Posted on • Originally published at bundleapps.io

Launching A SonarQube Docker Container

What Is SonarQube

SonarQube, before 2013 known as Sonar, is a tool for inspecting code quality with static analysis, bug detection, code smells, and security vulnerabilities. It's best to run these scans at build time with your CI/CD tools such as Jenkins or GitLab CI/CD. There are plenty of tools with which SonarQube can integrate seamlessly.

Why Should I Use SonarQube

SonarQube has a few advantages over its alternatives. Namely, it has a long history as it's been continuously developed since 2008 as an open-source tool. Additionally, if you are integrating SonarQube within your CI/CD pipelines, you can automatically stop build and deployments if any of the analyses run don't meet your pre-defined thresholds. It supports over 25 programming languages, including Java, Swift, JavaScript, and C#. The full list can be found here.

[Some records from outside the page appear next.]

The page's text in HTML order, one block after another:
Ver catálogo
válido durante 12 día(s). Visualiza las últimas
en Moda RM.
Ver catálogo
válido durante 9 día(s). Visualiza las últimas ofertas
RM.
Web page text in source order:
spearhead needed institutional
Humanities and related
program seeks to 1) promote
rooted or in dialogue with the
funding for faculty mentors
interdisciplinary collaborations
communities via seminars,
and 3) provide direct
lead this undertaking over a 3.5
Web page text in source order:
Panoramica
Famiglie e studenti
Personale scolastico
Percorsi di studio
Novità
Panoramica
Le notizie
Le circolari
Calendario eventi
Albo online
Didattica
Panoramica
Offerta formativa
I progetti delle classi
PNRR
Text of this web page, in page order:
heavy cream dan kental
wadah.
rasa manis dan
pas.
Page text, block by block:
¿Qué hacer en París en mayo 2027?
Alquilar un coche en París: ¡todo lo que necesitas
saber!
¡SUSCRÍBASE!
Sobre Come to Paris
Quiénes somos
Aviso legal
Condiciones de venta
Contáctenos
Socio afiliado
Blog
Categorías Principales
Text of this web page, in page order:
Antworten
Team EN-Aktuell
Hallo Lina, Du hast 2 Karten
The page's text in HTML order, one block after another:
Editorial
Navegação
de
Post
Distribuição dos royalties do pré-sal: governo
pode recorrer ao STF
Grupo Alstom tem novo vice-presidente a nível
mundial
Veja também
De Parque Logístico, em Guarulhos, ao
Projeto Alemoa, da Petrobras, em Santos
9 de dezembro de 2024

It's basically free automated code review for every single push, merge, and deployment!

Why Docker

For most use cases, a Docker container running SonarQube will be ample for testing if you want to bring a SAST tool into your main production pipelines. Docker makes it easy to build and destroy images with minimal impact on your systems.

Installation

Installing Docker and Docker Compose

Be sure to have Docker installed and running on your system. See the guide tagged above for help!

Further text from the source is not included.